● PROBLEM REQUIREMENTS: Copy out the entries that follow, unchanged.

● RECORD EXTRACTS:
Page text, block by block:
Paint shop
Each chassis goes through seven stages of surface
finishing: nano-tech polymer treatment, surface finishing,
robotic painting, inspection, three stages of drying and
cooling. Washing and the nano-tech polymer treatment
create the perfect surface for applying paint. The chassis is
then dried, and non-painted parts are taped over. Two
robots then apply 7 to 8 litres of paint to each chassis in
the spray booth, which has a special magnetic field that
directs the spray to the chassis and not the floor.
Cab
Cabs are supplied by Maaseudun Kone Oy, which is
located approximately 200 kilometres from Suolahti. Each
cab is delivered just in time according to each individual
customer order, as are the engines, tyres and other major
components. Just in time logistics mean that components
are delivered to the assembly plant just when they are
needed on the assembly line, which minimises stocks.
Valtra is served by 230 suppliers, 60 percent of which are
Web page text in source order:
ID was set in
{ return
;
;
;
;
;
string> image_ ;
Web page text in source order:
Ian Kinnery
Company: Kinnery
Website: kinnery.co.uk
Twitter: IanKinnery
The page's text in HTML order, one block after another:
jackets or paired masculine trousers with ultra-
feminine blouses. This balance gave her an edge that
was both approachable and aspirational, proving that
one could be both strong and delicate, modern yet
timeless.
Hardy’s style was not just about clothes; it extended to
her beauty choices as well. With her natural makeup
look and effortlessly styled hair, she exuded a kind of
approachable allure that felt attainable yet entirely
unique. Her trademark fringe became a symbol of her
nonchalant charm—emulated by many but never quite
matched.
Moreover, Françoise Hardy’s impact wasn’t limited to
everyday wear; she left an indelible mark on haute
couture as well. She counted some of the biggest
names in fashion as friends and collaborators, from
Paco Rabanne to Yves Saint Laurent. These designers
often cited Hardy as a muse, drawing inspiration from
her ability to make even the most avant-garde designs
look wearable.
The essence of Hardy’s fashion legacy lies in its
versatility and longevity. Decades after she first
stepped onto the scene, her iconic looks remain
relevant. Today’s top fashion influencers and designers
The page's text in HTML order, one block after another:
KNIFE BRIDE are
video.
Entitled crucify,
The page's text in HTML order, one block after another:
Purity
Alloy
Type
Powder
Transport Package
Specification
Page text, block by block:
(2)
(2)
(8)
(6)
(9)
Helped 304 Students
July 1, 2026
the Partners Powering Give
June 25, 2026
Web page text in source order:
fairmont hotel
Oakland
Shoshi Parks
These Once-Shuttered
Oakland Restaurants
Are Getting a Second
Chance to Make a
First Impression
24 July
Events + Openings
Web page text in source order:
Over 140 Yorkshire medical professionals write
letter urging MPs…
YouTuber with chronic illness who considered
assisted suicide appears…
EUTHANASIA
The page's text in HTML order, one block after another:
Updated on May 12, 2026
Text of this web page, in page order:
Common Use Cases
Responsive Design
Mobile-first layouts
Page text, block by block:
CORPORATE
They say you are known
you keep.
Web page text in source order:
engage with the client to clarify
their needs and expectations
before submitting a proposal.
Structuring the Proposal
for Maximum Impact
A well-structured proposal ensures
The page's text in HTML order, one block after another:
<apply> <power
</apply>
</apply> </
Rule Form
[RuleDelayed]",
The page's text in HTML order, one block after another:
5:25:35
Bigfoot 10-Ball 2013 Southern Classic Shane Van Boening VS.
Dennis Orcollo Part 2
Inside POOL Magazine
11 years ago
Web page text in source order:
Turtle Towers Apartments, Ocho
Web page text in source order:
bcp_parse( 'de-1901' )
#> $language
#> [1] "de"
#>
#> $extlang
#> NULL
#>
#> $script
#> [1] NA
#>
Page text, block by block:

● COMPLETED TASK:
Page text, block by block:
Paint shop
Each chassis goes through seven stages of surface
finishing: nano-tech polymer treatment, surface finishing,
robotic painting, inspection, three stages of drying and
cooling. Washing and the nano-tech polymer treatment
create the perfect surface for applying paint. The chassis is
then dried, and non-painted parts are taped over. Two
robots then apply 7 to 8 litres of paint to each chassis in
the spray booth, which has a special magnetic field that
directs the spray to the chassis and not the floor.
Cab
Cabs are supplied by Maaseudun Kone Oy, which is
located approximately 200 kilometres from Suolahti. Each
cab is delivered just in time according to each individual
customer order, as are the engines, tyres and other major
components. Just in time logistics mean that components
are delivered to the assembly plant just when they are
needed on the assembly line, which minimises stocks.
Valtra is served by 230 suppliers, 60 percent of which are
Web page text in source order:
ID was set in
{ return
;
;
;
;
;
string> image_ ;
Web page text in source order:
Ian Kinnery
Company: Kinnery
Website: kinnery.co.uk
Twitter: IanKinnery
The page's text in HTML order, one block after another:
jackets or paired masculine trousers with ultra-
feminine blouses. This balance gave her an edge that
was both approachable and aspirational, proving that
one could be both strong and delicate, modern yet
timeless.
Hardy’s style was not just about clothes; it extended to
her beauty choices as well. With her natural makeup
look and effortlessly styled hair, she exuded a kind of
approachable allure that felt attainable yet entirely
unique. Her trademark fringe became a symbol of her
nonchalant charm—emulated by many but never quite
matched.
Moreover, Françoise Hardy’s impact wasn’t limited to
everyday wear; she left an indelible mark on haute
couture as well. She counted some of the biggest
names in fashion as friends and collaborators, from
Paco Rabanne to Yves Saint Laurent. These designers
often cited Hardy as a muse, drawing inspiration from
her ability to make even the most avant-garde designs
look wearable.
The essence of Hardy’s fashion legacy lies in its
versatility and longevity. Decades after she first
stepped onto the scene, her iconic looks remain
relevant. Today’s top fashion influencers and designers
The page's text in HTML order, one block after another:
KNIFE BRIDE are
video.
Entitled crucify,
The page's text in HTML order, one block after another:
Purity
Alloy
Type
Powder
Transport Package
Specification
Page text, block by block:
(2)
(2)
(8)
(6)
(9)
Helped 304 Students
July 1, 2026
the Partners Powering Give
June 25, 2026
Web page text in source order:
fairmont hotel
Oakland
Shoshi Parks
These Once-Shuttered
Oakland Restaurants
Are Getting a Second
Chance to Make a
First Impression
24 July
Events + Openings
Web page text in source order:
Over 140 Yorkshire medical professionals write
letter urging MPs…
YouTuber with chronic illness who considered
assisted suicide appears…
EUTHANASIA
The page's text in HTML order, one block after another:
Updated on May 12, 2026
Text of this web page, in page order:
Common Use Cases
Responsive Design
Mobile-first layouts
Page text, block by block:
CORPORATE
They say you are known
you keep.
Web page text in source order:
engage with the client to clarify
their needs and expectations
before submitting a proposal.
Structuring the Proposal
for Maximum Impact
A well-structured proposal ensures
The page's text in HTML order, one block after another:
<apply> <power
</apply>
</apply> </
Rule Form
[RuleDelayed]",
The page's text in HTML order, one block after another:
5:25:35
Bigfoot 10-Ball 2013 Southern Classic Shane Van Boening VS.
Dennis Orcollo Part 2
Inside POOL Magazine
11 years ago
Web page text in source order:
Turtle Towers Apartments, Ocho
Web page text in source order:
bcp_parse( 'de-1901' )
#> $language
#> [1] "de"
#>
#> $extlang
#> NULL
#>
#> $script
#> [1] NA
#>
Page text, block by block:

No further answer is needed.